My mind kept going back to when I was sevenish, a year or two before my family went to paganism. I distinctly remember having GI issues at that age and praying to a higher power and feeling like my prayers were ignored, as the pain was so intense. It was a big contrast to having everything line up so that even something so painful could be blunted by the presence of the ginger chews. It was deeply comforting to know that the Gods were here helping me, even when my absentminded packing had omitted something I had known I would need right as my period was ending. It’s that same certainty of the Gods being there for me that I ground myself in during uncertain times like these, at the cusp of America slipping into a theocracy. Many people believe, for very evidence-based reasons, that bad things would happen to us if hardline evangelicals were no longer held back by us having equal First Amendment rights. I agree, but we’re not going to do Late Antiquity again. We need to be grounded, and we must cultivate prudent courage.
Sometimes, I think back to something someone said on Twitter long ago.
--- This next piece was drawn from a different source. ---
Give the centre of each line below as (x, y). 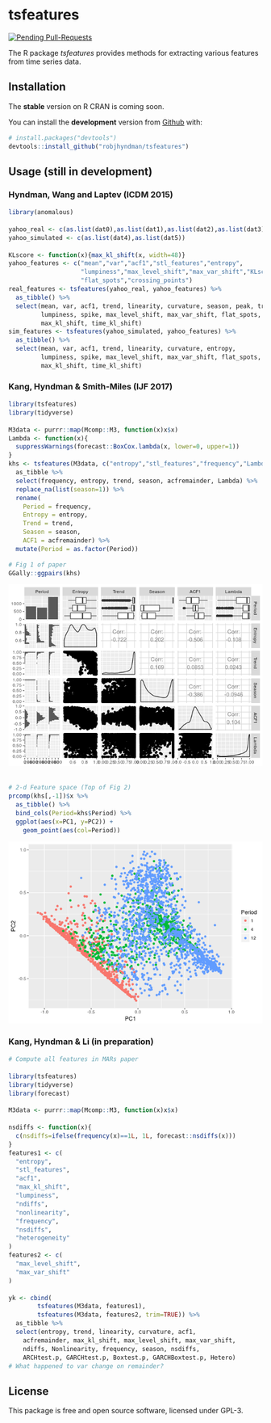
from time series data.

They believed that people who were very pious and well-disciplined spiritually could unintentionally make good things happen, a certain luck that is actually just the presence of bright daimons attracted to the soul’s delightful inner garden. Sometimes, I wonder if the reverse is true, too. I know that one’s own mind can turn on itself and eat itself if it is not nourished, and perhaps we can be our own worst enemies spiritually, tainting the luck at times when we definitely need all of the brightness we can muster. It was for this reason that I did the compassion meditation — to breathe nourishment into the dull wood within myself and others. May Alexikakos steady us all.
I know that I have a tendency to ruminate as you describe in your last paragraph. I don’t know whether it taints my luck exactly but it definitely affects my ability to respond to adverse conditions or events. A lot of my spiritual practice, especially meditation, is cultivation of a bulwark against that kind of thing.
LikeLiked by 1 person
Yes, this is such a process! I have things I pray to Athene and to Apollon and Eir about respectively that can be summed up as “please don’t let me self-sabotage or hurt (an)other(s) through carelessness” in all avenues of life. Mentioning areas where I know I need to improve in my daily prayers has helped me stay mindful about those things.